A vascular graft should mimic the structure and properties of the native artery which has a layered structure. The media layer of native arteries contributes the main mechanical support to the vessel and the intima layer, lined with endothelial cells, provides a smooth antithrombogenic surface for circulating blood. To mimic this arterial structure and property, this study focused on fabricating a layered vascular graft with hydrogel and fibre layers to match the compliance properties of native arteries, which is a critical property to smooth the pulsatile blood flow in circulation.
Firstly, the feasibility of preparing polyvinyl alcohol (PVA) based hydrogels with controllable mechanical property was investigated. Three PVA based hydrogels were prepared by blending PVA with chitosan, gelatin or starch and by treatment with freeze-thaw cycles and coagulation. The synergistic crosslinking with the freeze-thaw technique and coagulation was found as a versatile method to control the structure and mechanical properties of PVA-based hydrogels.

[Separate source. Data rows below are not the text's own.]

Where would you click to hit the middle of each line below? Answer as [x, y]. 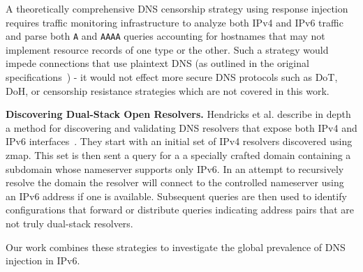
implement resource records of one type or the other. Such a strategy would [167, 49]
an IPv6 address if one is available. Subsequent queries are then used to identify [176, 196]
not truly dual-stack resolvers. [69, 223]
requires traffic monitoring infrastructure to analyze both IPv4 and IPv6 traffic [175, 22]
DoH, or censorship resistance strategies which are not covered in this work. [168, 90]
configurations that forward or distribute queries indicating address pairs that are [180, 210]
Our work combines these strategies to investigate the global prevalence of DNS [176, 247]
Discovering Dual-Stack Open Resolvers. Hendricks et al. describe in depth [178, 114]

A further study was focused on the microstructure formation of PVA/Gelatin hydrogel. The results showed that the freeze-thaw cycles increased the strength of hydrogels by growing the crystal domains in the PVA matrix. The coagulation treatment strengthened the mechanical properties of the hydrogels by increasing the overall polymer fraction of the hydrogels.
Polyvinyl alcohol with styrylpyridinium pendent groups (PVA-SbQ) is a photosensitive polymer. PVA-SbQ fibres were fabricated by electrospinning and photocrosslinking techniques. The photocrosslinked PVA-SbQ fibre presented water-insoluble properties. Preliminary endothelial cell culture result showed evidence that the PVA-SbQ fibres could potentially act as a cell lining substrate.
Finally, a duo-layer vascular graft was constructed with one outer layer composed of a PVA based hydrogel and one inner layer of composed of PVA-SbQ fibres. The mechanical properties, especially the compliance, of the as-prepared duo-layer graft were shown to closely match with that of selected native arteries.